======== Source material
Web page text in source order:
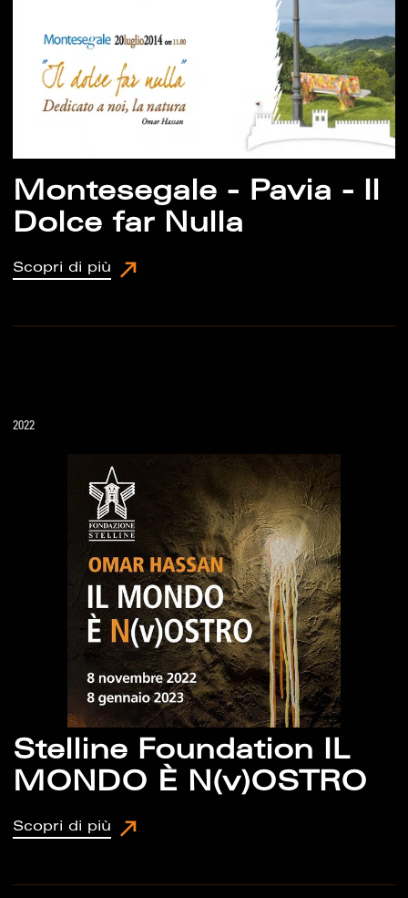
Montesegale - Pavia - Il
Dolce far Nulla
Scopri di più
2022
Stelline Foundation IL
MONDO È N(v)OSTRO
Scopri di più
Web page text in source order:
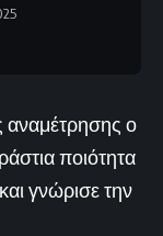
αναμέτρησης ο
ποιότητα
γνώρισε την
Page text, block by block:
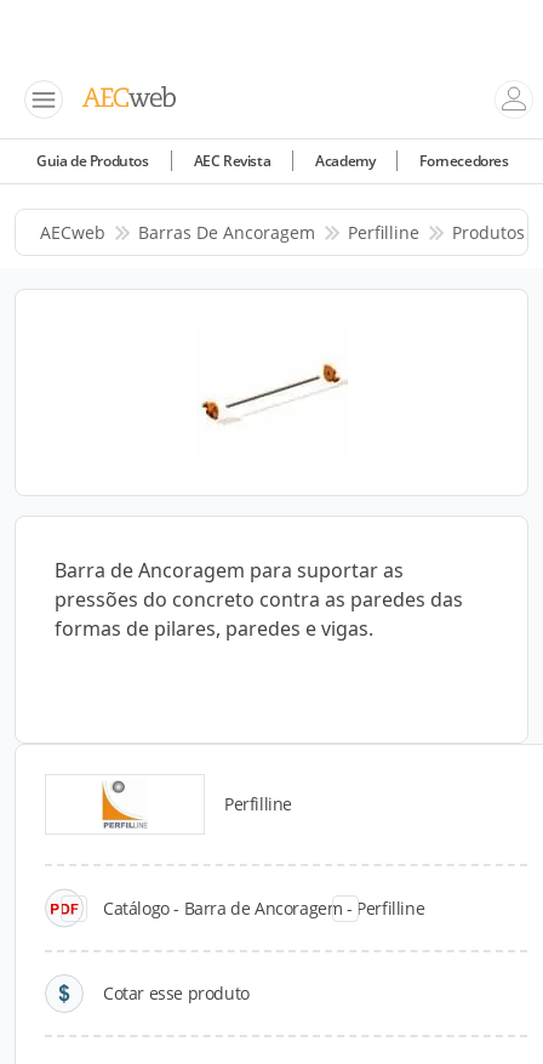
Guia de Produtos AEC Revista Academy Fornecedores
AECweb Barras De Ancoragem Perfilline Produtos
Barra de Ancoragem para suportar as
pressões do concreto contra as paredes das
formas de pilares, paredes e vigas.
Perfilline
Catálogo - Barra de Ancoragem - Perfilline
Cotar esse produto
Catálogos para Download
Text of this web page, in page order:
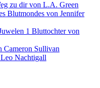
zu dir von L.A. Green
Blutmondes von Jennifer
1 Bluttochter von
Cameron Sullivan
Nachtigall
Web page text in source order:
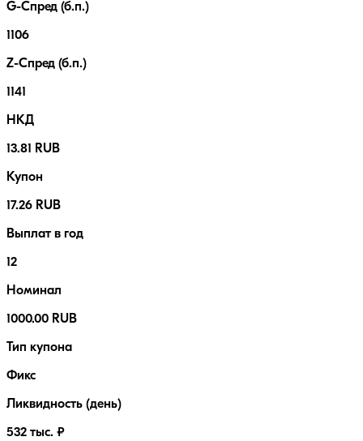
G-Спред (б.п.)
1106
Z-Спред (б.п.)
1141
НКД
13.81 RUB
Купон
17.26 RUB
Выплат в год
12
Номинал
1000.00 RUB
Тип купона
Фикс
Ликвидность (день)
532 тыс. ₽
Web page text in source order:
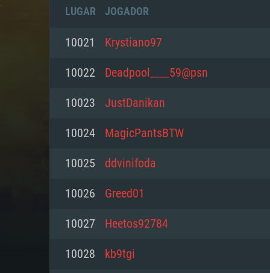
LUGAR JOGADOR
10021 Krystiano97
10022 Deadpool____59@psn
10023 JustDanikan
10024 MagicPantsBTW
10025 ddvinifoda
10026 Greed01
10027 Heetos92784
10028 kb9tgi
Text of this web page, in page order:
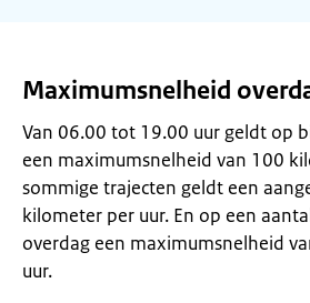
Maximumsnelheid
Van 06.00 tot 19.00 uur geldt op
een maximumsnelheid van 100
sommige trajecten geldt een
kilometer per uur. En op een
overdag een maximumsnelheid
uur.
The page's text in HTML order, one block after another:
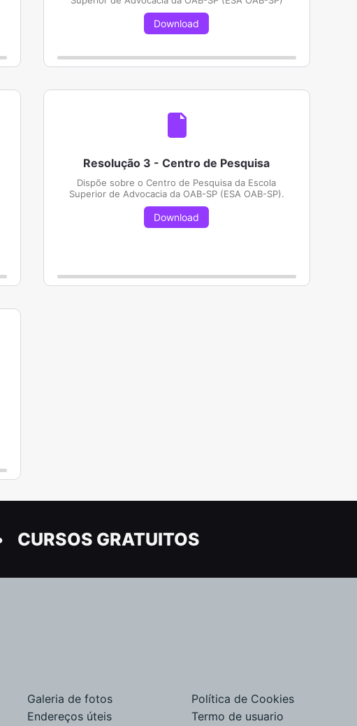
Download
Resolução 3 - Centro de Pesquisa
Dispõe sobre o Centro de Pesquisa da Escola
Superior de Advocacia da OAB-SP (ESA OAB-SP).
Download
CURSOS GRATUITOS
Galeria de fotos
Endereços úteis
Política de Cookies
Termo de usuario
================
▶ Task item:
Repeat every line above exactly, minus the pictures.

▶ Answer:
Web page text in source order:
Montesegale - Pavia - Il
Dolce far Nulla
Scopri di più
2022
Stelline Foundation IL
MONDO È N(v)OSTRO
Scopri di più
Web page text in source order:
αναμέτρησης ο
ποιότητα
γνώρισε την
Page text, block by block:
Guia de Produtos AEC Revista Academy Fornecedores
AECweb Barras De Ancoragem Perfilline Produtos
Barra de Ancoragem para suportar as
pressões do concreto contra as paredes das
formas de pilares, paredes e vigas.
Perfilline
Catálogo - Barra de Ancoragem - Perfilline
Cotar esse produto
Catálogos para Download
Text of this web page, in page order:
zu dir von L.A. Green
Blutmondes von Jennifer
1 Bluttochter von
Cameron Sullivan
Nachtigall
Web page text in source order:
G-Спред (б.п.)
1106
Z-Спред (б.п.)
1141
НКД
13.81 RUB
Купон
17.26 RUB
Выплат в год
12
Номинал
1000.00 RUB
Тип купона
Фикс
Ликвидность (день)
532 тыс. ₽
Web page text in source order:
LUGAR JOGADOR
10021 Krystiano97
10022 Deadpool____59@psn
10023 JustDanikan
10024 MagicPantsBTW
10025 ddvinifoda
10026 Greed01
10027 Heetos92784
10028 kb9tgi
Text of this web page, in page order:
Maximumsnelheid
Van 06.00 tot 19.00 uur geldt op
een maximumsnelheid van 100
sommige trajecten geldt een
kilometer per uur. En op een
overdag een maximumsnelheid
uur.
The page's text in HTML order, one block after another:
Download
Resolução 3 - Centro de Pesquisa
Dispõe sobre o Centro de Pesquisa da Escola
Superior de Advocacia da OAB-SP (ESA OAB-SP).
Download
CURSOS GRATUITOS
Galeria de fotos
Endereços úteis
Política de Cookies
Termo de usuario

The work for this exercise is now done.